Long-time practitioners
If you've sat for years and want teaching that meets you where your practice actually is, Gawler speaks fluently to the questions that come up after the first few hundred sits.
Retreatants
If you're looking for retreat teaching in this lineage, Gawler's recorded retreat talks give a real feel for how the days unfold.
Zen-curious practitioners
For people interested in zazen and the Zen approach to everyday practice, Gawler offers a straightforward way in.
Just sit. Everything else follows from there.

Frequently asked questions

What tradition does Gawler teach?
Meg Gawler teaches within the Zen tradition of seated meditation and direct pointing. Core practices include shikantaza (just sitting), breath-counting, koan introspection, with a recurring focus on zazen and samu. The framing stays accessible, so practitioners new to Buddhist vocabulary can follow without prior background, while longer-term students will recognize the classical references underneath.
Is Gawler a monk or nun?
Yes.
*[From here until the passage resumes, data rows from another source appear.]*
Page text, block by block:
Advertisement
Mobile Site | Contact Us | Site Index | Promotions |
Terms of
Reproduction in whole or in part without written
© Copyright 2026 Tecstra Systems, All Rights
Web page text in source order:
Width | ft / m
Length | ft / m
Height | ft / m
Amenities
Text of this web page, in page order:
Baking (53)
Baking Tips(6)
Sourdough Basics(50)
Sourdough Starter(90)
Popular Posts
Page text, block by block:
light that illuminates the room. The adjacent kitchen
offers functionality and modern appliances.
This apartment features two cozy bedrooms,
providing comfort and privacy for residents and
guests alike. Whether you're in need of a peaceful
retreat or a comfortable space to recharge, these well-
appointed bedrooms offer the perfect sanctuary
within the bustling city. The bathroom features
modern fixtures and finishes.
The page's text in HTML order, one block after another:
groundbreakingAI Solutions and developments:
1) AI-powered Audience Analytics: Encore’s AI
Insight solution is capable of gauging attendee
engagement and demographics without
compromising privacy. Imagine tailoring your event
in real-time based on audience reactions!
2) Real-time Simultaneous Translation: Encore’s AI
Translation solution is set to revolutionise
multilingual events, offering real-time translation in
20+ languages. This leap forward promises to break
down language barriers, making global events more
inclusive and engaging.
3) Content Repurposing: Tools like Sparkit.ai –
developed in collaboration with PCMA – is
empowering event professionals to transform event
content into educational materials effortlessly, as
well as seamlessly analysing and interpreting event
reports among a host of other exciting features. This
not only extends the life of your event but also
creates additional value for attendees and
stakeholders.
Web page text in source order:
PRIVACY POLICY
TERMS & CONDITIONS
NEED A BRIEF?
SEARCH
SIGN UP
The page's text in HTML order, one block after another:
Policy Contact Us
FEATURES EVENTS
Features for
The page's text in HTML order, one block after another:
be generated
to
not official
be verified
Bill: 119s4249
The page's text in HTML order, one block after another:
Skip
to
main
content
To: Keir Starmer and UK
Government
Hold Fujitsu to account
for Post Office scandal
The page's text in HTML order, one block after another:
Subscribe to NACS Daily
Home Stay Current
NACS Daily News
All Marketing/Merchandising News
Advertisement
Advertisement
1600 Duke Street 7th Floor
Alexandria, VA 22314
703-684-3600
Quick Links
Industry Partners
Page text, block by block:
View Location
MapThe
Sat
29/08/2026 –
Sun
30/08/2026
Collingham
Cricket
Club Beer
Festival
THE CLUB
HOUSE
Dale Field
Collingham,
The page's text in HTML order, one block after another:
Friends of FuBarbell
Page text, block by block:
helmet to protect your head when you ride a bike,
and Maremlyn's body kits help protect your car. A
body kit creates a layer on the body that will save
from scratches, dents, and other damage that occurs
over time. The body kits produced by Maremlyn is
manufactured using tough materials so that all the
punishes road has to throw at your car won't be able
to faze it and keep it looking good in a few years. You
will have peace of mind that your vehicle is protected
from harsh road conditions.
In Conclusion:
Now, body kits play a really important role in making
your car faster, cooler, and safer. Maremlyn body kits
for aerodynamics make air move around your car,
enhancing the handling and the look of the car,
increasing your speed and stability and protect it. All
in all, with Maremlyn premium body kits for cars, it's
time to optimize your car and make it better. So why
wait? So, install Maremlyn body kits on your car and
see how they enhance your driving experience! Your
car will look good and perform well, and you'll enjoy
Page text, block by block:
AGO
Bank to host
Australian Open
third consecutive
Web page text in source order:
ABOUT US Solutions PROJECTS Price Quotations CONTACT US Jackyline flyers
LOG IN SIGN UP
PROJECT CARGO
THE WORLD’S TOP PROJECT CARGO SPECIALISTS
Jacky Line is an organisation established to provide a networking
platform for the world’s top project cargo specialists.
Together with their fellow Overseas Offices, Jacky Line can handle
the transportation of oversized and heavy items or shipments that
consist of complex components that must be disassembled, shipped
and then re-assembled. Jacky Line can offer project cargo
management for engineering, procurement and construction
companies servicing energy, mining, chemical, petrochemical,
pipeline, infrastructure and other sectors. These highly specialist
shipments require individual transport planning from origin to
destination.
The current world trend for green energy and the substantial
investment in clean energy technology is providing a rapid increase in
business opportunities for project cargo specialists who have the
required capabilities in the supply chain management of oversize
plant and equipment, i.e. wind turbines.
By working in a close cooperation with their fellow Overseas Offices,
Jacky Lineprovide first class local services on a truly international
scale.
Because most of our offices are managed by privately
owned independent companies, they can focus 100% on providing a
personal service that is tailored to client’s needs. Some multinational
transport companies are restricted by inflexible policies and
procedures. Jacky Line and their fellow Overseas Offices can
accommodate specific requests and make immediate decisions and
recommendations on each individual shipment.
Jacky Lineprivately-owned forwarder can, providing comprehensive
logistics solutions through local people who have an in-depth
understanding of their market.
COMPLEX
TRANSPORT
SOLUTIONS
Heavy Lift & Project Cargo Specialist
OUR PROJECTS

Meg Gawler teaches as a monastic, in robes, within the Zen lineage. The monastic framing shapes how teachings are presented, with steady reference to ethical foundation and renunciate practice, while remaining accessible to lay practitioners who aren't planning to ordain themselves.
Where can I listen to Gawler's talks?
Recorded talks are available through the source archive at https://www.audiodharma.org/speakers/272. All recordings are free to stream, which makes the archive a useful starting point for anyone building a self-guided study habit.
How can I sit with Gawler?
Retreats and sittings happen primarily through affiliated centers, including Insight Meditation Center, Insight Retreat Center. Schedules and registration are listed on those centers' websites. Online programs are also part of the rotation, which keeps participation possible for practitioners who can't travel for in-person retreat.